Planet lineup. Bring binoculars

The changes continue among Venus and company low after sunset. Use binoculars; the visibility of the faint objects in bright twilight is exaggerated here.

Sky & Telescope diagram


Friday, August 27

  • Jupiter shines to the right of the waning gibbous Moon once they rise after dark.

    Saturday, August 28

  • The Venus-Spica-Mars triangle low in the west-southwest in twilight is distorting, as Spica moves closer to Venus.

    Sunday, August 29

  • Jupiter's Great Red Spot should transit the planet's central meridian within a few minutes of 2:25 a.m. Monday morning EDT; 11:25 p.m. Sunday evening PDT.

    Monday, August 30

  • If you're up before dawn Tuesday morning, look for the Pleiades some 6° or 7° left of the waning Moon (for North America), as shown below.

    Tuesday, August 31

  • Use binoculars to look for 1st-magnitude Spica just above Venus low in the fading sunset.

    Wednesday, September 1

  • Bright Venus and faint Spica and Mars form an almost straight line a little less than 5° long, low in the west-southwest about a half hour after sunset as shown here. Note: Despite how the illustration appears, Venus is 175 times brighter than Spica!

    Early risers will catch the last-quarter Moon passing through Taurus high above early Orion.

    Sky & Telescope diagram

  • Last-quarter Moon (exact at 1:22 p.m. EDT).

    Thursday, September 2

  • By the beginning of September the Great Square of Pegasus is looming well up in the east after dark, balanced on one corner: the sign of autumn to come. This year bright Jupiter is the landmark; the Great Square is upper left of it in early evening, as shown above.

    Friday, September 3

  • Mira, the prototype red long-period variable star in Cetus, is in its way to a maximum predicted for early October. It's probably not visible to the unaided eye yet but should be easy in binoculars. You'll need to look for it after midnight, however. See the chart in the September Sky & Telescope, page 58.

    Saturday, September 4

  • Low in the west-southwest after sunset, Mars is now just 2° upper right of Spica, which is roughly 4° right of landmark Venus. Cloudy? Try again tomorrow.

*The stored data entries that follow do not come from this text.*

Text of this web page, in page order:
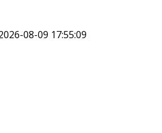
08-09 17:55:09
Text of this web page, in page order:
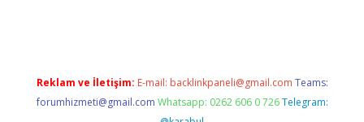
Reklam ve İletişim: E-mail: backlinkpaneli@gmail.com Teams:
forumhizmeti@gmail.com Whatsapp: 0262 606 0 726 Telegram:
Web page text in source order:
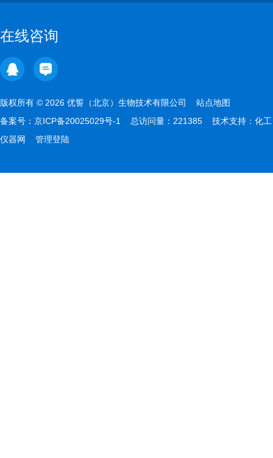
在线咨询
版权所有 © 2026 优誓（北京）生物技术有限公司 站点地图
备案号： 京ICP备20025029号-1 总访问量：221385 技术支持： 化工
仪器网
管理登陆
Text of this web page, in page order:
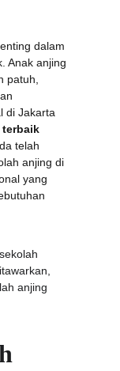
dalam
Anak anjing
patuh,
di Jakarta
telah
anjing di
yang
anjing
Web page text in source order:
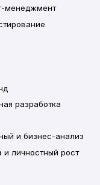
менеджмент
разработка
и бизнес-анализ
и личностный рост
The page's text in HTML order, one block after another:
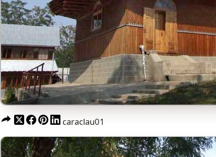
caraclau01
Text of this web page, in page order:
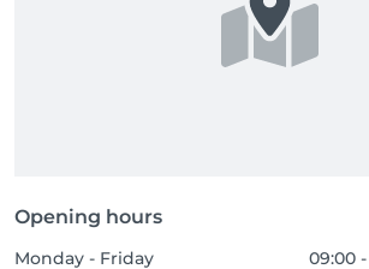
Opening hours
Monday - Friday
09:00 -
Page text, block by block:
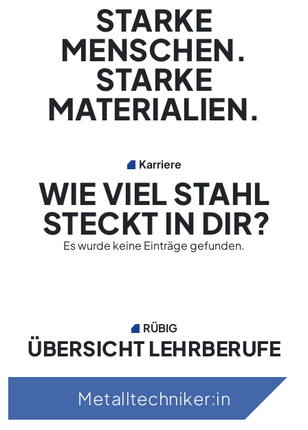
STARKE
MENSCHEN.
STARKE
MATERIALIEN.
Karriere
WIE VIEL STAHL
STECKT IN DIR?
Es wurde keine Einträge gefunden.
RÜBIG
ÜBERSICHT LEHRBERUFE
Metalltechniker:in
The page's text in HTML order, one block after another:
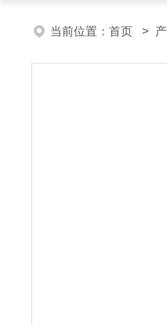
当前位置： 首页 >
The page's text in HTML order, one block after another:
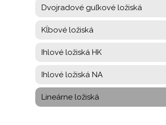
Dvojradové guľkové ložiská
Kĺbové ložiská
Ihlové ložiská HK
Ihlové ložiská NA
Lineárne ložiská
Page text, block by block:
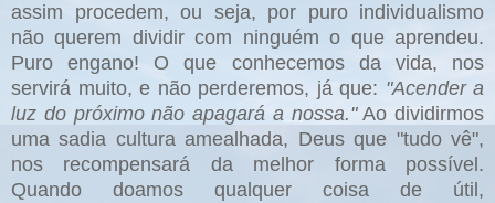
assim procedem, ou seja, por puro individualismo
não querem dividir com ninguém o que aprendeu.
Puro engano! O que conhecemos da vida, nos
servirá muito, e não perderemos, já que: "Acender a
luz do próximo não apagará a nossa."Ao dividirmos
uma sadia cultura amealhada, Deus que "tudo vê",
nos recompensará da melhor forma possível.
Quando doamos qualquer coisa de útil,
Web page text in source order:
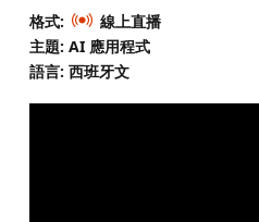
格式:
線上直播
主題: AI 應用程式
語言: 西班牙文
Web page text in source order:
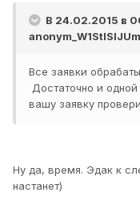
В 24.02.2015 в
Все заявки
Достаточно и
вашу заявку
Ну да, время. Эдак к
настанет)
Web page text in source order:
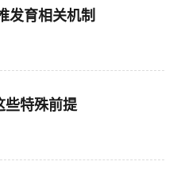
发育相关机制
些特殊前提

    Want to become a better amateur astronomer? Learn your way around the constellations. They're the key to locating everything fainter and deeper to hunt with binoculars or a telescope.

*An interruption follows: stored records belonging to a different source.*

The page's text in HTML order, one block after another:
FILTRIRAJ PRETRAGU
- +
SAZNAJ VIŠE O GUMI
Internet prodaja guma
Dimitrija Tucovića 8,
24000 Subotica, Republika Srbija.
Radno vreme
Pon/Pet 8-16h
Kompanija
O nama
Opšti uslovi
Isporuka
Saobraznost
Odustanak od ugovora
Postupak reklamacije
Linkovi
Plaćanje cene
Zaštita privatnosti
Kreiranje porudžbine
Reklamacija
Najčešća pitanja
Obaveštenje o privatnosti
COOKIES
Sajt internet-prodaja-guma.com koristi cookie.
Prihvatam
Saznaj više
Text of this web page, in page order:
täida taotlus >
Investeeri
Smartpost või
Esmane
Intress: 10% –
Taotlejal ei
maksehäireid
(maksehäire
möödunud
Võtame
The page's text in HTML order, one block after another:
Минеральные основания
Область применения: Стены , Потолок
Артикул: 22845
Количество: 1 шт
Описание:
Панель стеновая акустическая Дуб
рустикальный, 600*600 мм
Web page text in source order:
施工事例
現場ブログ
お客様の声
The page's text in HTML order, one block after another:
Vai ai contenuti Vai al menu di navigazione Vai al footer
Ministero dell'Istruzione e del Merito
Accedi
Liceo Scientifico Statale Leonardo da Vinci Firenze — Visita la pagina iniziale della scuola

    For an easy-to-use constellation guide covering the whole evening sky, use the big monthly map in the center of each issue of Sky & Telescope, the essential magazine of astronomy. Or download our free Getting Started in Astronomy booklet (which only has bimonthly maps).

    Pocket Sky Atlas

    The Pocket Sky Atlas plots 30,796 stars to magnitude 7.6 — which may sound like a lot, but that's less than one star in an entire telescopic field of view, on average. By comparison, Sky Atlas 2000.0 plots 81,312 stars to magnitude 8.5, typically one or two stars per telescopic field. Both atlases include many hundreds of deep-sky targets — galaxies, star clusters, and nebulae — to hunt among the stars.

    Sky & Telescope


    Once you get a telescope, to put it to good use you must have a detailed, large-scale sky atlas (set of charts). The standards are the
    Pocket Sky Atlas, which shows stars to magnitude 7.6; the larger Sky Atlas 2000.0 (stars to magnitude 8.5); and the even larger and deeper Uranometria 2000.0 (stars to magnitude 9.75). And read how to use your charts effectively.

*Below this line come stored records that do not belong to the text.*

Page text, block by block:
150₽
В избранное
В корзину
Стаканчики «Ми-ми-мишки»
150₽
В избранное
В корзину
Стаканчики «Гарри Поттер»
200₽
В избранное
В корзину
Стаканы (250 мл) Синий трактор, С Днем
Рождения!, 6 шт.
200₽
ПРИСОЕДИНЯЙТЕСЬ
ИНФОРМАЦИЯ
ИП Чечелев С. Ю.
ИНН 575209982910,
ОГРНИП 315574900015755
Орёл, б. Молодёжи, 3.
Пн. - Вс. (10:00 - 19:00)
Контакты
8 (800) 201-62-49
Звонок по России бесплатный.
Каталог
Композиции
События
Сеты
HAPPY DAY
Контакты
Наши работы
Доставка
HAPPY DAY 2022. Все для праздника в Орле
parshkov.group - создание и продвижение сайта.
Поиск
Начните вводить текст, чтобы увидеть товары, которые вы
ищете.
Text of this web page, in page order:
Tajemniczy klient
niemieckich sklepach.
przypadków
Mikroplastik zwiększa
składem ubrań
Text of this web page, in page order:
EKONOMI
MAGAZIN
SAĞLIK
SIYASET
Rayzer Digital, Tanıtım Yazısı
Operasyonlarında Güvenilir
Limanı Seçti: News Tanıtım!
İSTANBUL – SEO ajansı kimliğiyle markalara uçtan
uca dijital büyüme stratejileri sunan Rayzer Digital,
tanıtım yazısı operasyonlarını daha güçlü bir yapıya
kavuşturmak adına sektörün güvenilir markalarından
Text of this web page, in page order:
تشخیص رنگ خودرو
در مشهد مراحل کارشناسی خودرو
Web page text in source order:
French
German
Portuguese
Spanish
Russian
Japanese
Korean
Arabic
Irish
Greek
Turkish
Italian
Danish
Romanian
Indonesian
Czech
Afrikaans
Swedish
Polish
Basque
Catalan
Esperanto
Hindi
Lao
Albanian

    You'll also want a good deep-sky guidebook, such as Sky Atlas 2000.0 Companion by Strong and Sinnott, or the more detailed and descriptive Night Sky Observer's Guide by Kepple and Sanner, or the classic if dated Burnham's Celestial Handbook.

    Can a computerized telescope take their place? I don't think so — not for beginners, anyway, and especially not on mounts that are less than top-quality mechanically. As Terence Dickinson and Alan Dyer say in their Backyard Astronomer's Guide, "A full appreciation of the universe cannot come without developing the skills to find things in the sky and understanding how the sky works. This knowledge comes only by spending time under the stars with star maps in hand."


    This Week's Planet Roundup

    Jupiter with two red spots, Aug. 30, 2010

    This is an amateur image? Taken from Earth? Star planetary imager Anthony Wesley in Australia took this stacked-video image on August 30th at 17:38 UT, using the 14.5-inch Newtonian reflector he's pictured with below.

    Jupter's Oval BA, also known as Red Spot Junior, has just passed the Great Red Spot without any visible effect on either. Here, Junior is just south of the Great Red Spot.

    Anthony Wesley


    Mercury is hidden in the glare of the Sun.

    Venus, though bright at magnitude –4.4, is quite low in the west-southwest during twilight. It sets by dark.

    Mars, vastly dimmer at magnitude +1.5, is to Venus's right or upper right, as shown here. Look also for similar Spica passing by Venus this week, from upper left to right. They appear closest together on the 31st. Saturn has moved far off to Venus's lower right and may be getting lost by now. Bring binoculars for all three of these faint objects.

    Jupiter (magnitude –2.9, in Pisces) rises in twilight and is well up in the east-southeast by late evening — the brightest starlike point in the sky. It's highest in the south around 2 a.m. daylight saving time.

    Jupiter's Great Red Spot is near System II longitude 150°. Assuming it stays there, here's a list to print out of all the Great Red Spot's predicted transit times for the rest of 2010.

    Anthony Wesley and discovery telescope

    Anthony Wesley with his 14.5-inch reflector, seven hours after his historic pre-dawn discovery of the impact flare on Jupiter on June 3, 2010.

    Anthony Weslay


    Uranus (magnitude 5.8, in Pisces) is not quite 2° west of Jupiter. In a telescope Uranus is only 3.7 arcseconds wide, compared to Jupiter's unusually wide 49″.

    Neptune (magnitude 7.8, at the Aquarius-Capricornus border) is up high by mid-evening. See our finder charts for Uranus and Neptune in 2010, also in the September Sky & Telescope, page 56. What colors do Uranus and Neptune seem to show, if any?

    Pluto (magnitude 14, in northwestern Sagittarius) is highest in the south right at the end of dusk, when there's no Moon. See our Pluto finder charts in the July Sky & Telescope, page 60.


    All descriptions that relate to your horizon or zenith — including the words up, down, right, and left — are written for the world's mid-northern latitudes. Descriptions that also depend on longitude (mainly Moon positions) are for North America. Eastern Daylight Time (EDT) equals Universal Time (also known as UT, UTC, or GMT) minus 4 hours.